Lets define a value object as an object with immutable state that guards its invariants and has no particular identifier.
An event sourced domain model in this context is a domain that is entirely or partially event sourced, meaning that its current state can be derived from applying all events that have occurred in the past. Events themselves are considered immutable, even over time.
Debate has taken place about the validity of using value objects within events - this question goes slightly further: Do value objects have a place in event sourced domains at all?
The (potential) problem with using value objects is that it becomes rather tricky to alter the domain in such a way that invariants are tightened.
An example of this scenario would be to have a Username value object, with the sole constraint that the name must be anywhere between 2 and 16 characters.
While this has been working well for some time, the business decides to only allow usernames of at least 5 characters.
A migration period begins and users with names of less than 5 characters are asked to update their names.
Lets say the process was successful, correction events are applied and everyone is happy.
We tighten the constraints on our Username value object to require at least 5 characters.
For a while everyone is happy, but then we discover a problem with the snapshots and replay all events.
We now face an exception from our Username object: by loading the historic data, we're breaking an invariant of our domain.
The rules of a value objects apply retroactively - does this make them inherently unsuitable for event sourcing? Would it be worth applying versioning of value objects? Is there a simpler way of avoiding such problems?
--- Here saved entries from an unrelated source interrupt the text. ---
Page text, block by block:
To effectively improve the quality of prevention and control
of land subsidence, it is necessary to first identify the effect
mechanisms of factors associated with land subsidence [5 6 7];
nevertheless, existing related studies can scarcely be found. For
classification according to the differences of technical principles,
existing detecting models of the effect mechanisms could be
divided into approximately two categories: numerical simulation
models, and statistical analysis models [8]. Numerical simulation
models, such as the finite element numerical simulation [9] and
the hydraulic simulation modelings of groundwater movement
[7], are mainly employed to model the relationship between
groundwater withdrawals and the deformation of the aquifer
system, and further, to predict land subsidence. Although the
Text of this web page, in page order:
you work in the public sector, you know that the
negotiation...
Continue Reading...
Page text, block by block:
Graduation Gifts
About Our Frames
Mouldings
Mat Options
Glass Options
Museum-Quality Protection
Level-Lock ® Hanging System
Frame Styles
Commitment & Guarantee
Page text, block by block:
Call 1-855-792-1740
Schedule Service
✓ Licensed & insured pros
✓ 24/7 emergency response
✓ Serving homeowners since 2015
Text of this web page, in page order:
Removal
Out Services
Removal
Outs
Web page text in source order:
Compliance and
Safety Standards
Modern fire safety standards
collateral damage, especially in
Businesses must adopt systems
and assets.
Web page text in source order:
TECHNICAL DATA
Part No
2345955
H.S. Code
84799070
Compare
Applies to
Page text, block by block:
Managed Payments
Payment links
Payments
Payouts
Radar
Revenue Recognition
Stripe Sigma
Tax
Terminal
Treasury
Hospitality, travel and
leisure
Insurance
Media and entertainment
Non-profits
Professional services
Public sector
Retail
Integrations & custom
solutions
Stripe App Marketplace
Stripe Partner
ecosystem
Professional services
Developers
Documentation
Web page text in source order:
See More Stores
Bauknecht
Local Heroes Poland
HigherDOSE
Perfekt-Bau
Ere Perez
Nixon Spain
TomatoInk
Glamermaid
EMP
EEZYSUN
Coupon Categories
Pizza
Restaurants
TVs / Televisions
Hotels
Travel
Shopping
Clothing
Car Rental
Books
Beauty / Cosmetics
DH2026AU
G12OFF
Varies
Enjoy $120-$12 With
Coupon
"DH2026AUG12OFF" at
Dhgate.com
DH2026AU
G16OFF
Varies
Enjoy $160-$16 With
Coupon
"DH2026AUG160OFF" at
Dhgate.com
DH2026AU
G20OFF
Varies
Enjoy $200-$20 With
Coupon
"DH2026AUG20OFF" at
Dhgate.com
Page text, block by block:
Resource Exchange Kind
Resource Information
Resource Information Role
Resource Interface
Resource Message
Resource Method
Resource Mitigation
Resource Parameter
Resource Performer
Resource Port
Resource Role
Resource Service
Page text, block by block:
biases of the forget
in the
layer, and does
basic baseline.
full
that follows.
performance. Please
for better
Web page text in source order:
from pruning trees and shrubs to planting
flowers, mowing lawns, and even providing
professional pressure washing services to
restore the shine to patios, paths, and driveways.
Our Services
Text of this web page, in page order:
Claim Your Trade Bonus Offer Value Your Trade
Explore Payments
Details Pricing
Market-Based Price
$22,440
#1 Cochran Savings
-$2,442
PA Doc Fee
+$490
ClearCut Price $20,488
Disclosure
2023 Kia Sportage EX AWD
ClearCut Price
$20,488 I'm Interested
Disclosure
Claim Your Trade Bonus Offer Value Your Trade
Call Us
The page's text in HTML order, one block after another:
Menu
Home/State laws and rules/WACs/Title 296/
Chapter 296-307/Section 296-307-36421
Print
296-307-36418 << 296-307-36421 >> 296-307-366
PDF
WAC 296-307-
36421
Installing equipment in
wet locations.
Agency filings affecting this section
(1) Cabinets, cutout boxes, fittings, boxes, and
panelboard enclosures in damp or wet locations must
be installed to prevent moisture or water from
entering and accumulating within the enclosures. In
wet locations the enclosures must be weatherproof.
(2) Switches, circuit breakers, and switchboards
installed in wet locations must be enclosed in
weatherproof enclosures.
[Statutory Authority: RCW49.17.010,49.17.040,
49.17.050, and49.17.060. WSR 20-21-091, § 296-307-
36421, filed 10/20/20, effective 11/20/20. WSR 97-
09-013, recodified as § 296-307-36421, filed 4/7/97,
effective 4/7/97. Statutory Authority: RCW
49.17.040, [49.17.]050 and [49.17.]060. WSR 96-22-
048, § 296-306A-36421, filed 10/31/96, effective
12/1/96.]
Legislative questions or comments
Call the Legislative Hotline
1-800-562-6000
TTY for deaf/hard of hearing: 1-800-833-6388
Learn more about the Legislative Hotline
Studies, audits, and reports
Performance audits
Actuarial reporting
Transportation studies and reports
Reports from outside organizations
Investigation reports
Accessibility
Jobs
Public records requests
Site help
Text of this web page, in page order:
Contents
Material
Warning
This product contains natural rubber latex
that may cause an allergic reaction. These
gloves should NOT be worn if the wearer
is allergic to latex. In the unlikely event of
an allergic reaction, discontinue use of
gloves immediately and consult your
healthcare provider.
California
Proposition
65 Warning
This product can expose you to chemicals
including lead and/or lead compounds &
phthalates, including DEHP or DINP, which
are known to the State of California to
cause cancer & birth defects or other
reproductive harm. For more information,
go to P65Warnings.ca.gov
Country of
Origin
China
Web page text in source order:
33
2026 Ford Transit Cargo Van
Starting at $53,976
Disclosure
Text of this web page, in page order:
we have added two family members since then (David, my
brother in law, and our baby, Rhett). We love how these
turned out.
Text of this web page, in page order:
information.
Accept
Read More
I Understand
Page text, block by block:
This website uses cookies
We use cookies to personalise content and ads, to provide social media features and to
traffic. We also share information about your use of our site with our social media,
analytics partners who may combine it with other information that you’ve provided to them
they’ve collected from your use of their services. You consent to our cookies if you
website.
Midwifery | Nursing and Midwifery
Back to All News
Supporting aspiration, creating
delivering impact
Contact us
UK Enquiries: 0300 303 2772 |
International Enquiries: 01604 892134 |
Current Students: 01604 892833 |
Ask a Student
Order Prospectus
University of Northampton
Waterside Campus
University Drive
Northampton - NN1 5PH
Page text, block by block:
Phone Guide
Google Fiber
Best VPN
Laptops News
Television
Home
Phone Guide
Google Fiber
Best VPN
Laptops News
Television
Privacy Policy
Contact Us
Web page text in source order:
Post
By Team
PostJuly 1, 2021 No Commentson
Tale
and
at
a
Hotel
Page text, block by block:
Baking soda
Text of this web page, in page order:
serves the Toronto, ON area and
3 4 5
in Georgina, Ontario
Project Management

I would say, that at the moment you redefined what Username means, and you don't migrate historical data somehow, you've essentially created 2 different Username meanings.
Because there are 2 different meanings of the word, you have to make it explicit in the code somehow. "Versioning" is one way, although I wouldn't use such a generic solution, there are different modeling options.
You could make it explicit that the history of a "username" is just that, a history. So for example create a HistoricUsername, which is the event-sourced object, even a value object if you want. And create a Username which is at all times the username with the most current rules, which is not persisted at all, but created from a HistoricUsername if it can.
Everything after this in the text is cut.